[Data excerpts]
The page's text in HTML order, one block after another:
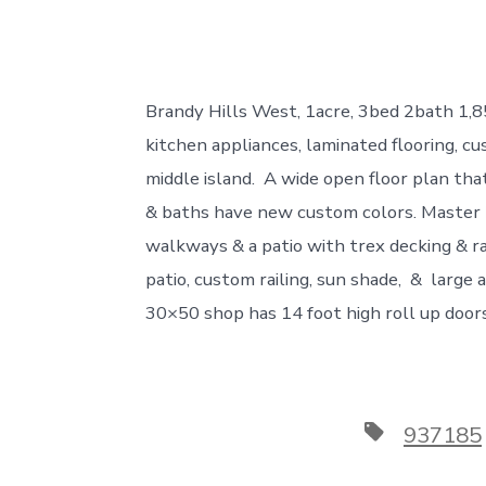
Brandy Hills West, 1acre, 3bed 2bath
kitchen appliances, laminated flooring,
middle island. A wide open floor plan
& baths have new custom colors.
walkways & a patio with trex decking &
patio, custom railing, sun shade, &
30×50 shop has 14 foot high roll up
Tags937185
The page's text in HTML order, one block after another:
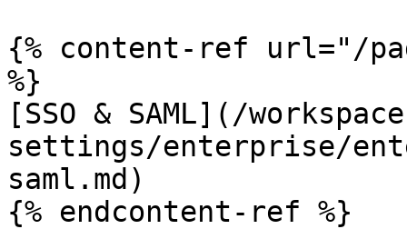
{% content-ref url="/
%}
[SSO & SAML](/
settings/enterprise/
saml.md)
{% endcontent-ref %}
[/Data excerpts]
» Task goal
Above are the records; print them all exactly and keep the pictures out.

» Response to the task
The page's text in HTML order, one block after another:
Brandy Hills West, 1acre, 3bed 2bath
kitchen appliances, laminated flooring,
middle island. A wide open floor plan
& baths have new custom colors.
walkways & a patio with trex decking &
patio, custom railing, sun shade, &
30×50 shop has 14 foot high roll up
Tags937185
The page's text in HTML order, one block after another:
{% content-ref url="/
%}
[SSO & SAML](/
settings/enterprise/
saml.md)
{% endcontent-ref %}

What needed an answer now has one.